» What you are asked to do:
Show every line in the records below that contains the word "projection".
++++++
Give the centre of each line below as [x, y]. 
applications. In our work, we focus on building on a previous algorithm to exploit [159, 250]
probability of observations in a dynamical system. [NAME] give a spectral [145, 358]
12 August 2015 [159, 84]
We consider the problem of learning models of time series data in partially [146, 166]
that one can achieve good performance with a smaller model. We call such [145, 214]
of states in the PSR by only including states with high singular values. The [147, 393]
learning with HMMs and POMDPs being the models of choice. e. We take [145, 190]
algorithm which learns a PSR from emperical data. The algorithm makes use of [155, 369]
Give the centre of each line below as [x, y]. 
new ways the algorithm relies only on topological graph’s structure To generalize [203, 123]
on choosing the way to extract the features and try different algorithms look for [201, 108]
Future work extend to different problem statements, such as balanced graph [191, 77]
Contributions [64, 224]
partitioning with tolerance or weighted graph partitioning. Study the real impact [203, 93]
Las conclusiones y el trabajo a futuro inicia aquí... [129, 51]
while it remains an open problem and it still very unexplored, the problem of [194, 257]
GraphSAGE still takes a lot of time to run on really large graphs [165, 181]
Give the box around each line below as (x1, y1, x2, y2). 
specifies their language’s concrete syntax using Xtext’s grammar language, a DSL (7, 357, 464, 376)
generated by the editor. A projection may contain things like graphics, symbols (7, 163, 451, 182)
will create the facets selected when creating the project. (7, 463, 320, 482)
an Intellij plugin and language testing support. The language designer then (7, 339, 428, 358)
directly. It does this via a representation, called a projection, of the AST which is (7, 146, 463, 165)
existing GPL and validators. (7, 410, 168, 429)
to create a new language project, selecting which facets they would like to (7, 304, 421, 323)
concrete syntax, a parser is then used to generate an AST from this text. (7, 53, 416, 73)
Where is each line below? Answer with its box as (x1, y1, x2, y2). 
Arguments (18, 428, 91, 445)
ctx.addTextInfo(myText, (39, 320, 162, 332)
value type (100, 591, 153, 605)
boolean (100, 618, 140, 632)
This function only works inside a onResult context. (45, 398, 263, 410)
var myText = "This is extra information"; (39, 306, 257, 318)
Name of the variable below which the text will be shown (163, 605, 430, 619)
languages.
++++++
» Your response:
generated by the editor. A projection may contain things like graphics, symbols (7, 163, 451, 182)
directly. It does this via a representation, called a projection, of the AST which is (7, 146, 463, 165)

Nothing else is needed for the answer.